• Just Another Bloke (unregistered) in reply to Jamie

    And then there's this thing about a power cord....

  • Simon (unregistered)

    Friend of mine worked for a local ISP and had a similar issue. Customer had a dodgy network card (phone support). She went through all the steps to diagnose the issue. tried plugging in different cables as well to get it working. But the lights were not coming on. Looked like a busted or wrong seated card.

    She asked the guy to remove the card from the machine to send back, at which point the guy explained that it was ok as the card was already sitting on his desk. It was never in the machine to begin with.

  • (cs) in reply to KenW
    KenW:
    jtl:
    There is no line between the router and the CPU. This is different from regular routers. This is why it's called wireless.

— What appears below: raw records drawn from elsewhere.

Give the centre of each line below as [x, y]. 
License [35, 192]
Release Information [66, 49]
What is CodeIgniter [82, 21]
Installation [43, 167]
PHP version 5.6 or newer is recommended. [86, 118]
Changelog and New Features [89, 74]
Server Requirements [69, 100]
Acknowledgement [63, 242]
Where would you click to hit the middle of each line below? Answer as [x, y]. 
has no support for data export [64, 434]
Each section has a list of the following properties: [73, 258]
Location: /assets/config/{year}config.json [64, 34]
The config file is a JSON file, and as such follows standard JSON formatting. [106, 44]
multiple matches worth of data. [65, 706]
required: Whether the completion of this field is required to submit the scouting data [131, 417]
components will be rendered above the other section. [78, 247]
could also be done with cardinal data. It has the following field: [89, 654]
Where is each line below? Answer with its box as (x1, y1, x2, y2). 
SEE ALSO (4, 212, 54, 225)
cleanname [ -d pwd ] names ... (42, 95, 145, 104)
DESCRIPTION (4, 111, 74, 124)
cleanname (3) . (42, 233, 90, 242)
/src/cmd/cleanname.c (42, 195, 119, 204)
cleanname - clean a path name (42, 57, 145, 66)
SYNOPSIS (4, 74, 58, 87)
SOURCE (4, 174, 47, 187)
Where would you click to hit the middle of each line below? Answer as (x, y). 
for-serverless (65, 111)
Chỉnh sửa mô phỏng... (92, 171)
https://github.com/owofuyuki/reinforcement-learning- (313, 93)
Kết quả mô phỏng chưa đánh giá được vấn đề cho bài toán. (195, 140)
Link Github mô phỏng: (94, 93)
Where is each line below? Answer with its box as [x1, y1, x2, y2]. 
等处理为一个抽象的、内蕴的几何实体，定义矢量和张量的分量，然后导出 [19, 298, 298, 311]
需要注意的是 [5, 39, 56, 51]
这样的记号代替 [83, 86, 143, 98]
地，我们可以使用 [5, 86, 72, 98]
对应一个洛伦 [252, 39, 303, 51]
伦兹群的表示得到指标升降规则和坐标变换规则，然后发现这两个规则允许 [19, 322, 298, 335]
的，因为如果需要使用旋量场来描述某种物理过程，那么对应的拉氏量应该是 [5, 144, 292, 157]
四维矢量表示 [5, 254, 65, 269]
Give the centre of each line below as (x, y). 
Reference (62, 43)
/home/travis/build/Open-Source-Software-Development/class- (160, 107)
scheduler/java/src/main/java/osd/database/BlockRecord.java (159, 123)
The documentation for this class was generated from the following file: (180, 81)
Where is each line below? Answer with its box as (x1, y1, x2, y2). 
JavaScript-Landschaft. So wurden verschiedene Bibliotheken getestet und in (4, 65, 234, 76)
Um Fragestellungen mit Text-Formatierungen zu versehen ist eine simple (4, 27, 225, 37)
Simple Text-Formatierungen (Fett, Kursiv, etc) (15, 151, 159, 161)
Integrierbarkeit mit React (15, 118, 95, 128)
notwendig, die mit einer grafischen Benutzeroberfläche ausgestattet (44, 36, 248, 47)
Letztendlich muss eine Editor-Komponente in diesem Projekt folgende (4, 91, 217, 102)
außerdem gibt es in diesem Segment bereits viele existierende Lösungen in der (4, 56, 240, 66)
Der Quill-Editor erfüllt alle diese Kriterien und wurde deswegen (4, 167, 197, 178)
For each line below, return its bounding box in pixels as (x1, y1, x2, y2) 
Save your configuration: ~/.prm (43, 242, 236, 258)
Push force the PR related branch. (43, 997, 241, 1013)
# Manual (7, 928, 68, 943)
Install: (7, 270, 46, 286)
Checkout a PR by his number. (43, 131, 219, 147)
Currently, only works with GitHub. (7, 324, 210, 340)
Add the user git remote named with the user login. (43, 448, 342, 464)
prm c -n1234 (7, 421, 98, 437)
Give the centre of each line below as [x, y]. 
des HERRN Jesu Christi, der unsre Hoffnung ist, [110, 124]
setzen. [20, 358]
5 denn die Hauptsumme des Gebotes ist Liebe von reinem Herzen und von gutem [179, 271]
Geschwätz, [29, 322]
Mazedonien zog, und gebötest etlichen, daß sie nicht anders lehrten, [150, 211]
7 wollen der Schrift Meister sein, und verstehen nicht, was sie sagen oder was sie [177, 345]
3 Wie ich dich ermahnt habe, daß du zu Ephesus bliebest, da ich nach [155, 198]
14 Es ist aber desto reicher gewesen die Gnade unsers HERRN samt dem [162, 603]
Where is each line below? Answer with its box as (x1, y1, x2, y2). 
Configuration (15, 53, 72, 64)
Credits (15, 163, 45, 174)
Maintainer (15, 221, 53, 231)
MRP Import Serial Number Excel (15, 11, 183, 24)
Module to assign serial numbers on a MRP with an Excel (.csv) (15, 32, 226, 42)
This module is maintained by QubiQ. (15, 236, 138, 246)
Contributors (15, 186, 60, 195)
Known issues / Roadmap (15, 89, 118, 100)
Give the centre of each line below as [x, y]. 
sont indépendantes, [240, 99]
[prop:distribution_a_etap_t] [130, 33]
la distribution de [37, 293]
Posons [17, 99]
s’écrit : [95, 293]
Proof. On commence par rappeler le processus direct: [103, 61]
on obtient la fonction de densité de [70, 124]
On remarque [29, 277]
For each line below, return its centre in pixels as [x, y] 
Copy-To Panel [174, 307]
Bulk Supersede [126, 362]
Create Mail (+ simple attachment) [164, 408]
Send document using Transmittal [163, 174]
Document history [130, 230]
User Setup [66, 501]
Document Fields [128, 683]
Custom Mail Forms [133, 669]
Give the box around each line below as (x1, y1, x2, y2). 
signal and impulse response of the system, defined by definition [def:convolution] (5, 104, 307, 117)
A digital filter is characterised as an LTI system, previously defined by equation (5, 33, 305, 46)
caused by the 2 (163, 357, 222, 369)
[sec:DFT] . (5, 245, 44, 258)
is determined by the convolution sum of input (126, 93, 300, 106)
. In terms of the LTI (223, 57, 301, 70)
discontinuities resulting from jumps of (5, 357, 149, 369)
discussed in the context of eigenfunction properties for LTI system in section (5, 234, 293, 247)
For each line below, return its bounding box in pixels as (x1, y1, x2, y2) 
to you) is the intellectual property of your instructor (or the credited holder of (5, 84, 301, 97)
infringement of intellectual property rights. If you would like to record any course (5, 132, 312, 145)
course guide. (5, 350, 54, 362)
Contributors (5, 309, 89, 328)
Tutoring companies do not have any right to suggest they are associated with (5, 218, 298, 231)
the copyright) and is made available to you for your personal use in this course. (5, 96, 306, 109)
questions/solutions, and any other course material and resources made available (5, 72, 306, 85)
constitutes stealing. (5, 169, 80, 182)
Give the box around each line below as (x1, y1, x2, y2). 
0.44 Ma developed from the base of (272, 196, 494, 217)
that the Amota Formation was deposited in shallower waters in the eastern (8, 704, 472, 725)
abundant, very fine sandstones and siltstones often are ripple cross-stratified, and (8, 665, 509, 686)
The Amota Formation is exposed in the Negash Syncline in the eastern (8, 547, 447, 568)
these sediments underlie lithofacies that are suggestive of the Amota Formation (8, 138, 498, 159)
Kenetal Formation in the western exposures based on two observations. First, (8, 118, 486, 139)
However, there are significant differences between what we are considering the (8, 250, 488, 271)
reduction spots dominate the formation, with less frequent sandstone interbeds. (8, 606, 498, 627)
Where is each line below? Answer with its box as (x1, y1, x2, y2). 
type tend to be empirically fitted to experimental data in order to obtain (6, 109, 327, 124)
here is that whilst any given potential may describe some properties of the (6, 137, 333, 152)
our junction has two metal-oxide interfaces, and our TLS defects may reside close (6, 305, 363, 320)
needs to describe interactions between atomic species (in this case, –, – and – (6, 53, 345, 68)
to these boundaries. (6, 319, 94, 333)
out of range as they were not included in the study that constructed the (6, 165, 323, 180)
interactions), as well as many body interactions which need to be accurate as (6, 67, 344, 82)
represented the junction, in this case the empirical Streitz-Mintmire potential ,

    There never is a line "between the router and the CPU" unless you've managed to connect your router to your Core 2 Duo or Pentium D processor. You might, however, have a line between the router and the network connection on your motherboard.

    Do us all a favor and stay away from computers, please, until you learn the difference between a network card and a CPU.

    Do us all a favor and stop jumping to conclusions about people you know nothing about. There are places where it is common habit to call the whole tower a CPU. And in fact it is not wrong in the literal meaning; after all IT IS the Central Processing Unit - ya know, the "big part of the computer that is not a monitor, it is where all the processing is made".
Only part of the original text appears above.